Pre-Pregnancy Transvaginal Double Cervico-Isthmic Cerclage To Treat Women With Previous Conventional Failed Cerclage For Cervical Insufficiency: A Novel Modification of Treatment
Abstract
Ricardo Barini and Isabela Nelly Machado
Objective: To report pregnancy outcome following a pre-pregnancy transvaginal cervico-isthmic cerclage using a double non-absorbable synthetic polyester thread in a population of high-risk pregnant women.
Methods: A retrospective descriptive study with a continuous series of 76 women presenting with at least one prior prophylactic failure of McDonald cerclage and submitted a pre-gestational transvaginal cervico-isthmic cerclage by the same surgical team between 2010 and 2019. The pregnancy outcome was analyzed for the first subsequent pregnancy of 64 women. The main outcome measure was the overall survival rate.
Results: The median age of the patients was 30 years (SD 4.9; range 19-45 years). No intra-operative complication occurred. The median operating time was 39.8 minutes (range 35.5-55.8 min). Cesarean delivery was systematically performed in all patients. The mean gestational age at delivery was 35.5 weeks (SD 5.67; range 16-39 weeks), term birth rate (≥37 weeks) was 64.1%; 84.4% of babies were delivered at ≥34.0 weeks gestation.
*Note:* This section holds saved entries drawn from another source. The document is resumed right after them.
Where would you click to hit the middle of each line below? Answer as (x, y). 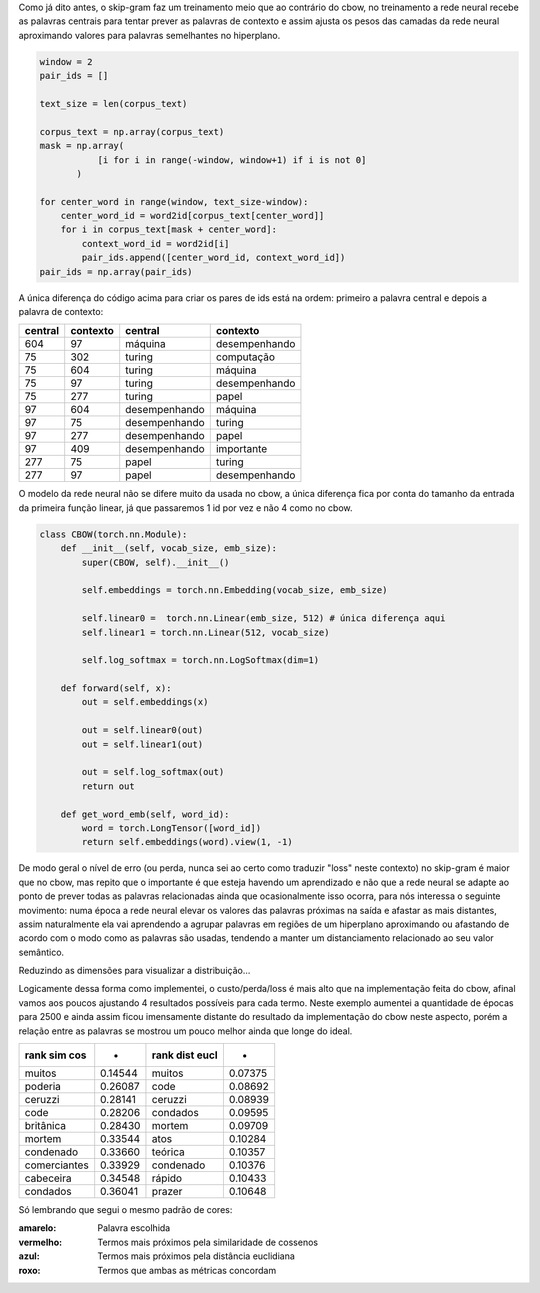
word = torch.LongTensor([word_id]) (171, 828)
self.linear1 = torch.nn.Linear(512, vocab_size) (205, 632)
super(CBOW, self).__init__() (155, 562)
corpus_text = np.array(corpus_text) (132, 131)
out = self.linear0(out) (142, 730)
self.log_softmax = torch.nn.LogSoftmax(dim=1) (200, 660)
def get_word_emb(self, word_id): (145, 814)
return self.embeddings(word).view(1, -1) (187, 842)
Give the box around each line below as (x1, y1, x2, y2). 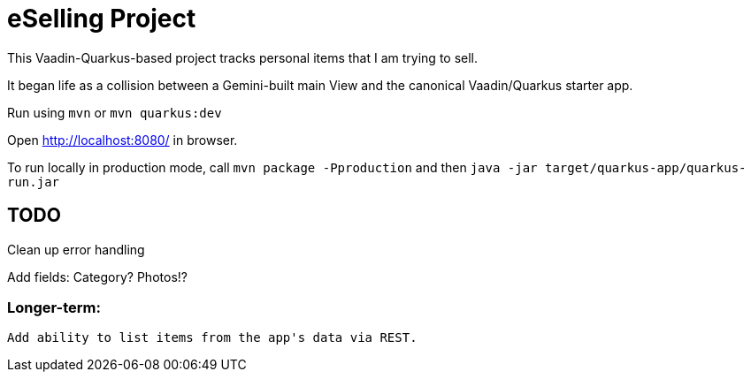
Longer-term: (7, 298, 102, 316)
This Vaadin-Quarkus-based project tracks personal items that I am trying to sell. (7, 49, 479, 65)
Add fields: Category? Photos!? (7, 269, 188, 284)
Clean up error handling (7, 241, 145, 257)
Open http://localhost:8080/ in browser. (7, 132, 238, 148)
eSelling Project (7, 4, 196, 34)
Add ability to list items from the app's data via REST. (7, 330, 418, 345)
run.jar (7, 174, 60, 189)
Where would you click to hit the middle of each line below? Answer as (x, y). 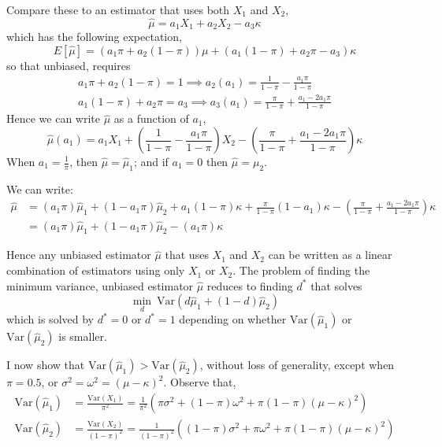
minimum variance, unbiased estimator (100, 285)
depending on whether (233, 319)
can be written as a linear (330, 255)
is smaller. (83, 336)
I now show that (46, 365)
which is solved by (50, 319)
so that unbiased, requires (69, 65)
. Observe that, (200, 382)
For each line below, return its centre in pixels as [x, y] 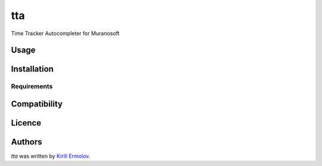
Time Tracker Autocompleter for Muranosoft [65, 33]
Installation [32, 69]
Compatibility [37, 104]
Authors [27, 142]
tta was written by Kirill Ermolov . [51, 156]
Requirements [32, 86]
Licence [26, 123]
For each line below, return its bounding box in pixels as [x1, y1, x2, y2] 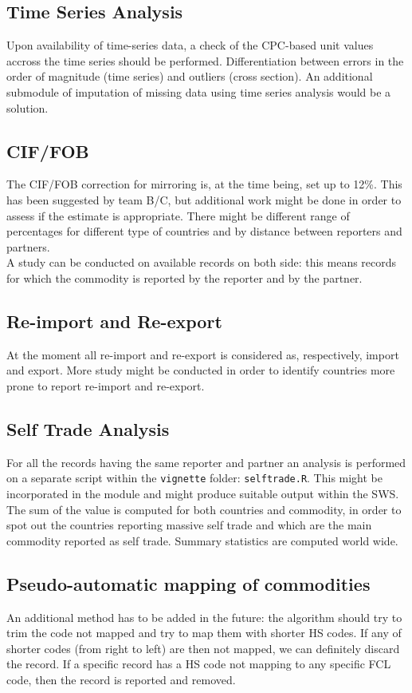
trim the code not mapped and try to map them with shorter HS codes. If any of [6, 624, 402, 641]
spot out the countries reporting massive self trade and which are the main [6, 517, 372, 533]
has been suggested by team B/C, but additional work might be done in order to [6, 191, 402, 208]
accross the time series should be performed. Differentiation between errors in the [6, 52, 404, 69]
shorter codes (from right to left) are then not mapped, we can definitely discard [6, 640, 400, 656]
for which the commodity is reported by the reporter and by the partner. [6, 269, 363, 286]
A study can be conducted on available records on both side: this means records [6, 254, 397, 271]
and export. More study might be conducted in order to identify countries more [6, 362, 395, 378]
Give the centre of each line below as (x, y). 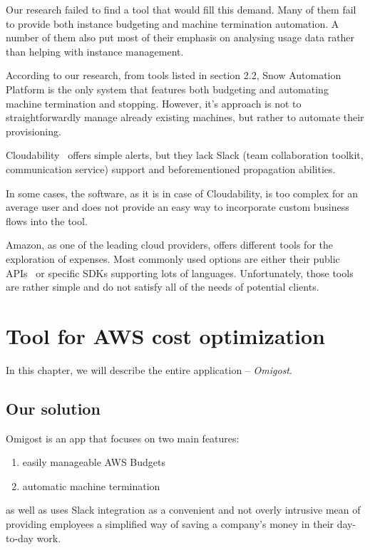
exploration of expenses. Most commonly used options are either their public (173, 258)
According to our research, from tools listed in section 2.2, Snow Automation (174, 75)
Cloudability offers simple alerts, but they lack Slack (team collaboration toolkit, (185, 155)
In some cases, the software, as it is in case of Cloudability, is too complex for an (182, 193)
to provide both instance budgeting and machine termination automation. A (173, 23)
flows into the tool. (47, 220)
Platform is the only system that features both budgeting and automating (167, 89)
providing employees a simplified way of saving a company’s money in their (170, 523)
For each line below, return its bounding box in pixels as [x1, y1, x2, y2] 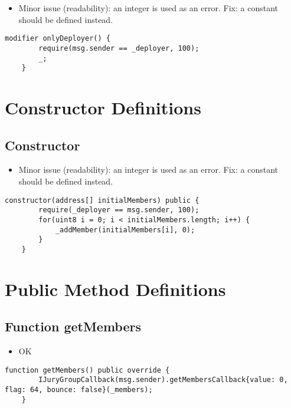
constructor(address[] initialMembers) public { [5, 196, 200, 205]
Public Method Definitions [5, 277, 226, 301]
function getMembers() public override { [5, 366, 170, 374]
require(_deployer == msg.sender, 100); [38, 206, 200, 215]
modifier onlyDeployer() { [5, 34, 110, 43]
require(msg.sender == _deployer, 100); [38, 44, 200, 52]
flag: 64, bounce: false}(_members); [5, 386, 153, 394]
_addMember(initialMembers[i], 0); [55, 225, 195, 234]
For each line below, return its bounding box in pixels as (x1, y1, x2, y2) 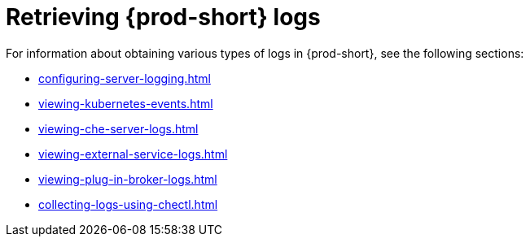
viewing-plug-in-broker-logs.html (38, 171, 217, 186)
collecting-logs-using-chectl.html (38, 197, 218, 211)
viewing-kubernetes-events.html (38, 96, 213, 111)
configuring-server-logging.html (38, 71, 211, 85)
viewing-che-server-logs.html (38, 121, 199, 136)
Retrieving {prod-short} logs (6, 3, 321, 31)
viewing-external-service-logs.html (38, 146, 228, 161)
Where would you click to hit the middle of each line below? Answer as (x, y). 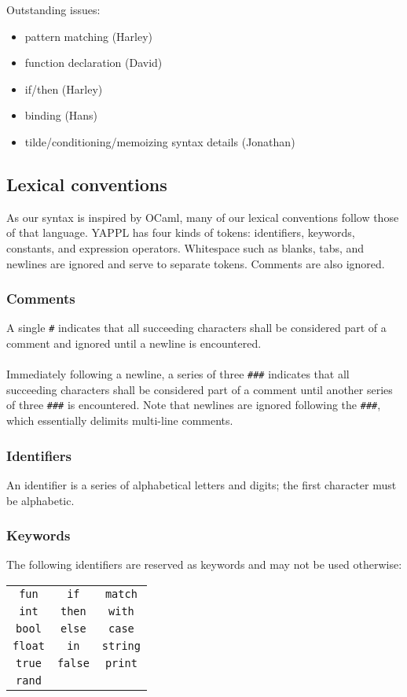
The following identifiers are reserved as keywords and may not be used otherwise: (204, 564)
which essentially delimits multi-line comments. (120, 420)
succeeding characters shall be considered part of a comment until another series (200, 389)
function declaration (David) (93, 63)
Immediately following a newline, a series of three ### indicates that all (178, 374)
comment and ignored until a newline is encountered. (134, 343)
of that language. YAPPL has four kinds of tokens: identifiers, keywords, (181, 232)
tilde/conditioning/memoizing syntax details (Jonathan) (160, 141)
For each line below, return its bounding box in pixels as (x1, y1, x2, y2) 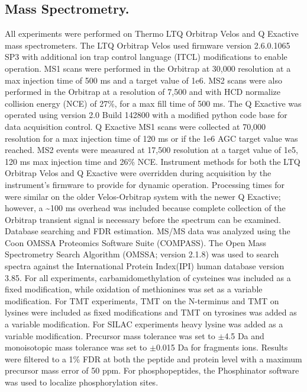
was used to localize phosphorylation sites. (5, 376, 159, 388)
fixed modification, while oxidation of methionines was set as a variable (5, 283, 263, 295)
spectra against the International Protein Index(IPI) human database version (5, 260, 285, 272)
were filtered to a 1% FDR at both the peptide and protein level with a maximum (5, 352, 302, 365)
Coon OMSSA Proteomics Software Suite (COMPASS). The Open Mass (5, 236, 267, 248)
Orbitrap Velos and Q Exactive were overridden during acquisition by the (5, 167, 272, 179)
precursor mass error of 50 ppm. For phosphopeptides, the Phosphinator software (5, 364, 299, 377)
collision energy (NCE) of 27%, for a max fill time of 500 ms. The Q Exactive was (5, 97, 302, 109)
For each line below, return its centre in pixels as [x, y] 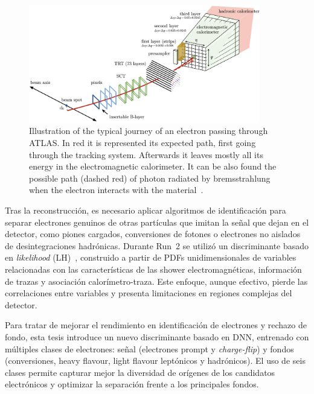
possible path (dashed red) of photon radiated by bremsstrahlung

The overall neonatal survival rate was 94%.
Conclusion: The pre-conceptional transvaginal cervico-isthimic cerclage here described as Shirodkar-Barini surgery is safe and results in high percentage of live born babies and low prematurity rate on the following pregnancy, in the patients with heavy obstetrics past suggestive of cervical incompetence and previous prophylactic McDonald’s failure.